* _ASSIGNMENT_:
In the records below, which lines include "have"? Copy them.

##### SOURCE INFORMATION #####

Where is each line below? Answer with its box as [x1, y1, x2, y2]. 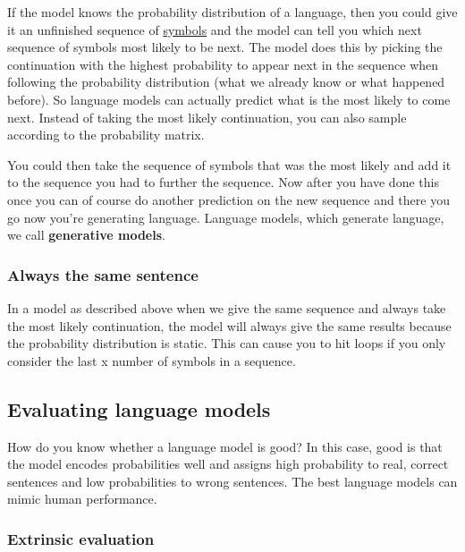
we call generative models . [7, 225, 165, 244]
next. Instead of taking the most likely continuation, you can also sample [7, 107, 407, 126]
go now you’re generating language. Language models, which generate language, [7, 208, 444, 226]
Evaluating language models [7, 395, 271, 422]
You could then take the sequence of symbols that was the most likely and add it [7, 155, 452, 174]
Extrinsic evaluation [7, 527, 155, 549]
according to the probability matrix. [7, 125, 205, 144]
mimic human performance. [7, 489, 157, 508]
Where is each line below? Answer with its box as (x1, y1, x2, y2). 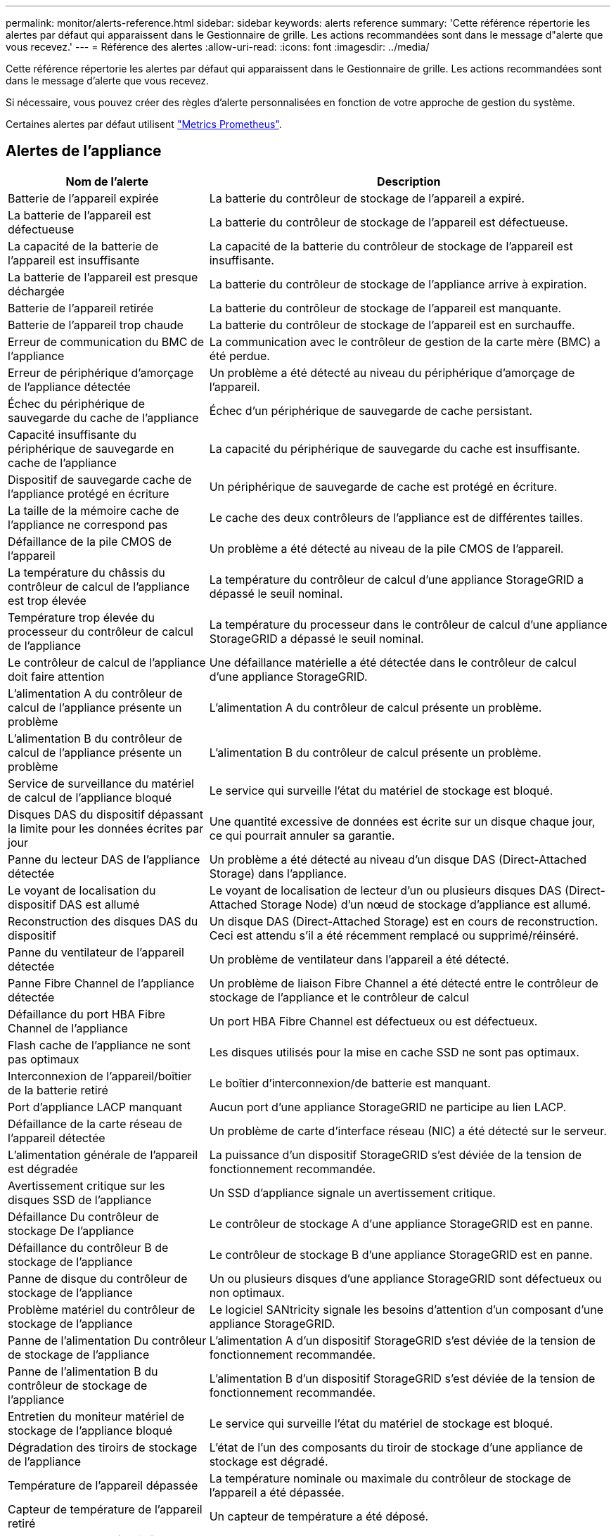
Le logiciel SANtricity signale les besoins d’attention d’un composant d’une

#####
##### SOURCE INFORMATION #####

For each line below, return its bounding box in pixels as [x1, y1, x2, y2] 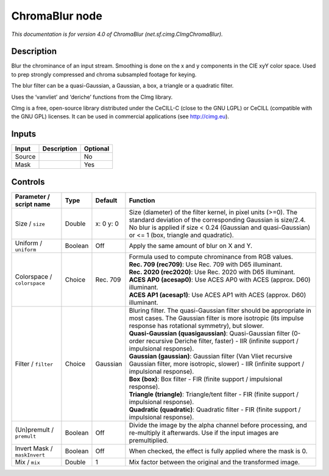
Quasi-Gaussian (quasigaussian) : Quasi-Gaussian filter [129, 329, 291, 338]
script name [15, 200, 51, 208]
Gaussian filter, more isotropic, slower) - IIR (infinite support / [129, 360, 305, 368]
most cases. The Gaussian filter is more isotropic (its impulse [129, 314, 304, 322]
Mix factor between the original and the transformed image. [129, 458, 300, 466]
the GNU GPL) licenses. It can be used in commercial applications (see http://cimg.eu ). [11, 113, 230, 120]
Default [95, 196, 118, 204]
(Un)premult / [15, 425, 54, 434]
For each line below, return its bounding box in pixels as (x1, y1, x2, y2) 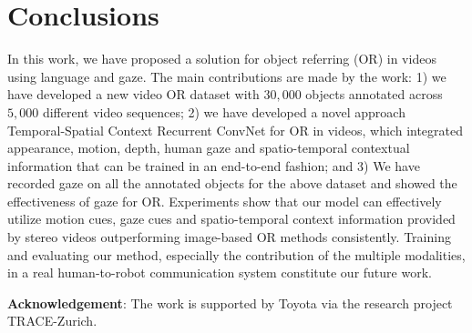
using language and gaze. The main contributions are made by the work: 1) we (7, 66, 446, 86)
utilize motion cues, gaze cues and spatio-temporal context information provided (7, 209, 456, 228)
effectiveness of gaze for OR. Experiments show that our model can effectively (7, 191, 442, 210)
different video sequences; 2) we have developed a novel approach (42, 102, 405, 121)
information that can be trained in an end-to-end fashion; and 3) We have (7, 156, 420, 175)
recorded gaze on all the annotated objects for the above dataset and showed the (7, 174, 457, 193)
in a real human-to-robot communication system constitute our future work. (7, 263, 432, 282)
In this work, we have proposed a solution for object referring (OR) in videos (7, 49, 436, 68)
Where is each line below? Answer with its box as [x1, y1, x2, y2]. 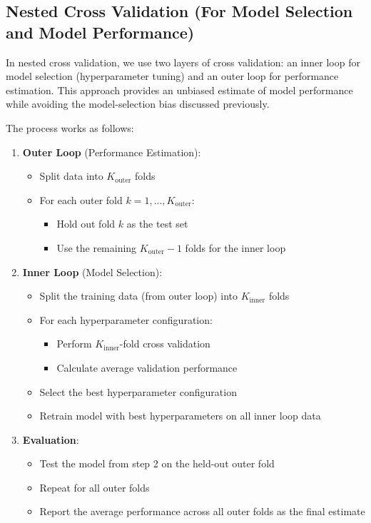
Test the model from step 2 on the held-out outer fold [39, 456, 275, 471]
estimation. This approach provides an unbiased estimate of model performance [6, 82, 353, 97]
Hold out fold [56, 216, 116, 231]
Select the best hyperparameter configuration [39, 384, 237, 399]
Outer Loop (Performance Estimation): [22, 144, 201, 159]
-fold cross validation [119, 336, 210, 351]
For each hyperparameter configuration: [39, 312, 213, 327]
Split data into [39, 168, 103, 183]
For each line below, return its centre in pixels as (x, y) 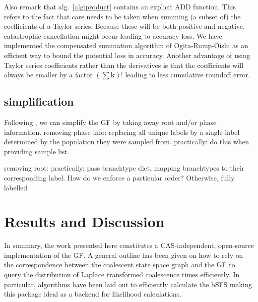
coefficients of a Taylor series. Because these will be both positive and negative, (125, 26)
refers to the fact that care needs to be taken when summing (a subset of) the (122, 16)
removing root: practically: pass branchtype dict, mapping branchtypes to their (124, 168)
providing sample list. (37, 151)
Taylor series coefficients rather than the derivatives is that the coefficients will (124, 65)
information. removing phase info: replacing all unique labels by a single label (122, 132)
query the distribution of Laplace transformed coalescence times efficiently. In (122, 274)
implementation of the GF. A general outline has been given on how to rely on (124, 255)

#####

* _ANSWER TO THE PROBLEM_:
different video sequences; 2) we have developed a novel approach (42, 102, 405, 121)
information that can be trained in an end-to-end fashion; and 3) We have (7, 156, 420, 175)
In this work, we have proposed a solution for object referring (OR) in videos (7, 49, 436, 68)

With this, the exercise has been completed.